Un budget publicitaire limité mis sur le mauvais canal pour ce profil de clientèle ne donne pas de moins bons résultats : il ne donne aucun résultat, parce qu'il s'adresse à des gens qui ne sont simplement pas dans la bonne disposition d'esprit.

Le rayon d'action compte aussi. Un restaurant n'attire pas ses clients à l'échelle d'une ville entière, sauf exception. Sur Meta comme sur Google, mieux vaut un ciblage géographique serré (quelques kilomètres, parfois moins en centre-ville dense) qu'une audience large qui dilue le budget sur des gens qui ne viendront jamais, faute de trajet raisonnable pour un repas.

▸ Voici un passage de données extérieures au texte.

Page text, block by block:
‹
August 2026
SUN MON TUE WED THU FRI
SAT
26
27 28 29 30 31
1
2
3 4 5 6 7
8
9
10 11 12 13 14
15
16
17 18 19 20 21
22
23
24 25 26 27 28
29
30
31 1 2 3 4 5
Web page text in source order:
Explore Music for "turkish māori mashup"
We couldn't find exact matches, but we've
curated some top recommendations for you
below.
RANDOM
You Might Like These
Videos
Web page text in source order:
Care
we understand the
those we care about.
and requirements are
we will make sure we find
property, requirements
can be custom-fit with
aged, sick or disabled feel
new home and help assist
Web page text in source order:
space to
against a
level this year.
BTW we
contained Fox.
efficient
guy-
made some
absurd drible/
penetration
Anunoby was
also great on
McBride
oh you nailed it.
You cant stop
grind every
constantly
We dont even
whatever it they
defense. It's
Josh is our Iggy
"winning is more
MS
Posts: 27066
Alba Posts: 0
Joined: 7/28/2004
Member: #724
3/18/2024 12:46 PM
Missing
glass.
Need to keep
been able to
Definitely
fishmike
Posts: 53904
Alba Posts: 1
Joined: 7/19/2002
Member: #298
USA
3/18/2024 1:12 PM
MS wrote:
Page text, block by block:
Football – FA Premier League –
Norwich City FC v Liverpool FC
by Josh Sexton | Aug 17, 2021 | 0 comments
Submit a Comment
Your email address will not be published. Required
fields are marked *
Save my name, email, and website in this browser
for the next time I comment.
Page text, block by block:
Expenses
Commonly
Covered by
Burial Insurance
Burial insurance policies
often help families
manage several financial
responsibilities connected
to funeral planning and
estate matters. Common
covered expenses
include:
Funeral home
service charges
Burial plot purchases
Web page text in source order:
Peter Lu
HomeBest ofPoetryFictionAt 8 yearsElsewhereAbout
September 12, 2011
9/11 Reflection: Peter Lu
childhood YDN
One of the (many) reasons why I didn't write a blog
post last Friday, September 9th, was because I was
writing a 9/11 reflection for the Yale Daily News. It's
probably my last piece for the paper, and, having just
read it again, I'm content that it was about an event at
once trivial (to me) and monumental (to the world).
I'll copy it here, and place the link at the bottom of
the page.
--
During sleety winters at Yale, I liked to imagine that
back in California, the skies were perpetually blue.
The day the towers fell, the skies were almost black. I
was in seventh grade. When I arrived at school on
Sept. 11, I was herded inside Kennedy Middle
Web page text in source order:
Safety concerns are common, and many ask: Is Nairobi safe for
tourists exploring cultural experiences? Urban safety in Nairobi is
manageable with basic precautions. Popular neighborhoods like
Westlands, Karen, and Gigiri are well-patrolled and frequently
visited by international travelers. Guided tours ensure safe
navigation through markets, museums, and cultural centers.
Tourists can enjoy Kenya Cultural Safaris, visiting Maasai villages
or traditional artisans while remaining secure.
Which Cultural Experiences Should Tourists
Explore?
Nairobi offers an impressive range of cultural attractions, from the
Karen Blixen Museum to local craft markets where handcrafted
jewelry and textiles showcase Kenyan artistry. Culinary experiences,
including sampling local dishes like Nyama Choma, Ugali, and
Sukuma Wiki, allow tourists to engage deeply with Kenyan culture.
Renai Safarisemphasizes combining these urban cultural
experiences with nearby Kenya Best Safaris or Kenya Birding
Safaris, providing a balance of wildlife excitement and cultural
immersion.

Ce qu'il ne faut pas faire, dans les deux cas

Trois erreurs reviennent souvent chez les restaurateurs qui testent la pub pour la première fois :

  • Cibler trop large sur Google Ads. Des mots-clés génériques comme "restaurant Paris" attirent du clic, pas des clients : le coût par clic grimpe, la pertinence s'effondre. Mieux vaut des recherches précises, liées à votre cuisine et votre quartier.
  • Utiliser des photos de stock ou des visuels flous sur Meta. C'est le canal le plus sensible à la qualité visuelle de tout le paysage publicitaire. Sans bonnes photos ou une courte vidéo, il vaut mieux ne pas dépenser du tout.
  • Ne rien mesurer. Un restaurant n'a souvent pas de système de tracking en ligne (pas de panier, pas de commande sur le site). Il faut alors définir un indicateur simple et suivi manuellement : réservations reçues par téléphone un soir de campagne, code promo mentionné en salle, ou simplement une hausse observable de couverts sur la période. Sans repère, impossible de savoir si ça fonctionne.

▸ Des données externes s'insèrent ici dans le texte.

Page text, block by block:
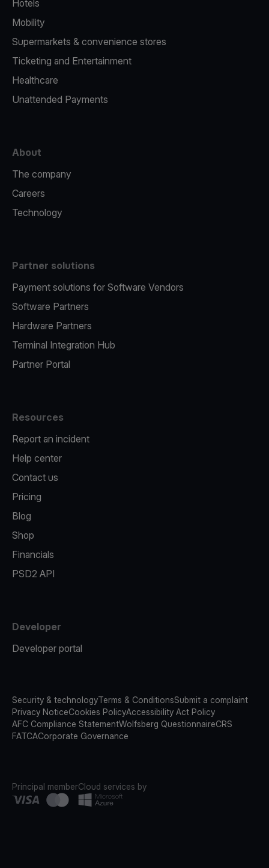
Hotels
Mobility
Supermarkets & convenience stores
Ticketing and Entertainment
Healthcare
Unattended Payments
About
The company
Careers
Technology
Partner solutions
Payment solutions for Software Vendors
Software Partners
Hardware Partners
Terminal Integration Hub
Partner Portal
Resources
Report an incident
Help center
Contact us
Pricing
Blog
Shop
Financials
PSD2 API
Developer
Developer portal
Security & technologyTerms & ConditionsSubmit a complaint
Privacy NoticeCookies PolicyAccessibility Act Policy
AFC Compliance StatementWolfsberg QuestionnaireCRS
FATCACorporate Governance
Principal memberCloud services by
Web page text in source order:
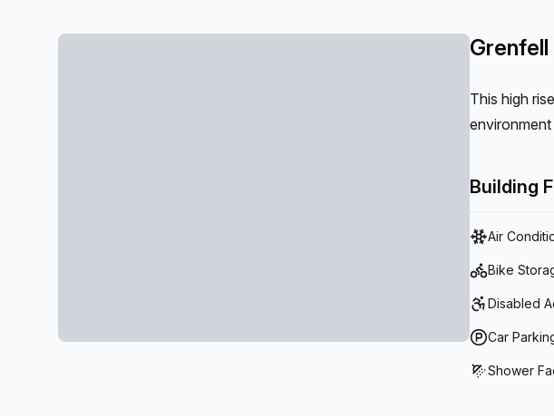
This high
Building
Air
Bike
Disabled
Car
Shower
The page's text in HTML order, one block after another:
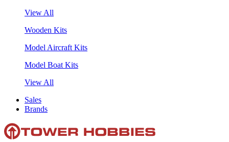
View All
Wooden Kits
Model Aircraft Kits
Model Boat Kits
View All
Sales
Brands
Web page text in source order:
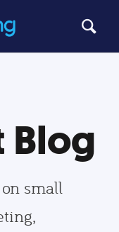
Blog
small
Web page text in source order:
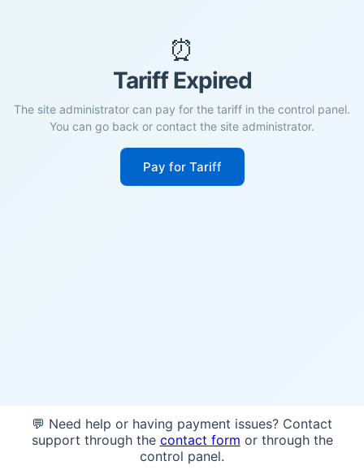
⏰
Tariff Expired
The site administrator can pay for the tariff in the control panel.
You can go back or contact the site administrator.
Pay for Tariff
💬 Need help or having payment issues? Contact
support through the contact form or through the
control panel.
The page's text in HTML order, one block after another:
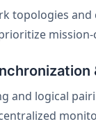
topologies and
and logical
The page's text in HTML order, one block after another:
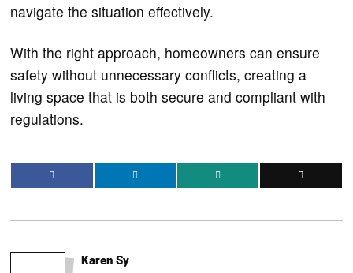
navigate the situation effectively.
With the right approach, homeowners can ensure
safety without unnecessary conflicts, creating a
living space that is both secure and compliant with
regulations.
Karen Sy
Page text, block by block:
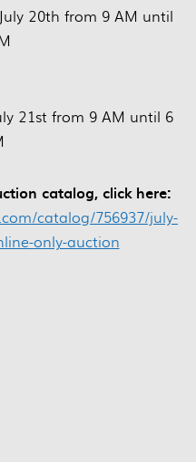
20th from 9 AM until
21st from 9 AM until 6
catalog, click here:
catalog/756937/july-
only-auction
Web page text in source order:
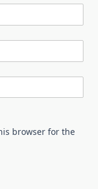
browser for the

À ces trois erreurs s'ajoute souvent une quatrième, plus discrète : arrêter la campagne trop tôt. Une semaine de test ne dit rien : un jour de pluie, un jour férié ou une simple coïncidence peuvent fausser toute lecture. Laissez tourner sur la durée annoncée avant de juger.

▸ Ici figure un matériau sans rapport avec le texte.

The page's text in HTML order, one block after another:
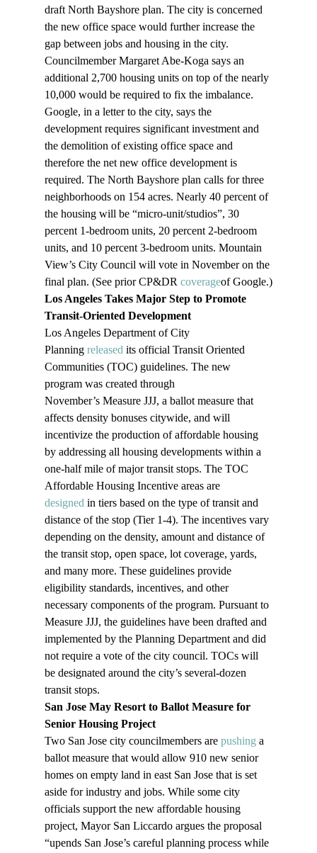
draft North Bayshore plan. The city is concerned
the new office space would further increase the
gap between jobs and housing in the city.
Councilmember Margaret Abe-Koga says an
additional 2,700 housing units on top of the nearly
10,000 would be required to fix the imbalance.
Google, in a letter to the city, says the
development requires significant investment and
the demolition of existing office space and
therefore the net new office development is
required. The North Bayshore plan calls for three
neighborhoods on 154 acres. Nearly 40 percent of
the housing will be “micro-unit/studios”, 30
percent 1-bedroom units, 20 percent 2-bedroom
units, and 10 percent 3-bedroom units. Mountain
View’s City Council will vote in November on the
final plan. (See prior CP&DR coverageof Google.)
Los Angeles Takes Major Step to Promote
Transit-Oriented Development
Los Angeles Department of City
Planning released its official Transit Oriented
Communities (TOC) guidelines. The new
program was created through
November’s Measure JJJ, a ballot measure that
affects density bonuses citywide, and will
incentivize the production of affordable housing
by addressing all housing developments within a
one-half mile of major transit stops. The TOC
Affordable Housing Incentive areas are
designed in tiers based on the type of transit and
distance of the stop (Tier 1-4). The incentives vary
depending on the density, amount and distance of
the transit stop, open space, lot coverage, yards,
and many more. These guidelines provide
eligibility standards, incentives, and other
necessary components of the program. Pursuant to
Measure JJJ, the guidelines have been drafted and
implemented by the Planning Department and did
not require a vote of the city council. TOCs will
be designated around the city’s several-dozen
transit stops.
San Jose May Resort to Ballot Measure for
Senior Housing Project
Two San Jose city councilmembers are pushing a
ballot measure that would allow 910 new senior
homes on empty land in east San Jose that is set
aside for industry and jobs. While some city
officials support the new affordable housing
project, Mayor San Liccardo argues the proposal
“upends San Jose’s careful planning process while
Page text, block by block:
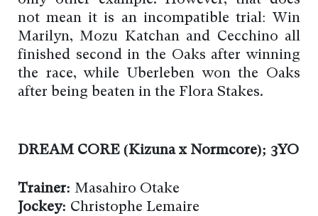
not mean it is an incompatible trial: Win
Marilyn, Mozu Katchan and Cecchino all
finished second in the Oaks after winning
the race, while Uberleben won the Oaks
after being beaten in the Flora Stakes.
DREAM CORE (Kizuna x Normcore); 3YO
Trainer: Masahiro Otake
Jockey: Christophe Lemaire
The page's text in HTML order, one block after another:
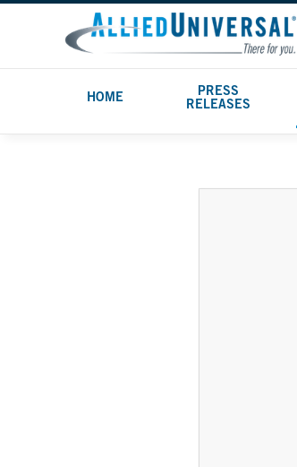
HOME
PRESS
RELEASES

Notre recommandation chez Scali Ads

Pour un restaurant qui débute, on conseille rarement de lancer les deux canaux en même temps. Commencez par celui qui correspond à votre situation : Google Ads si votre problème est d'être trouvé au bon moment, Meta Ads si votre problème est de faire connaître un lieu que les gens ne cherchent pas encore. Testez sur quatre à six semaines, avec un indicateur de suivi défini avant de démarrer, pas après. Et seulement si le premier canal montre un effet clair, envisagez d'ajouter le second : pas avant.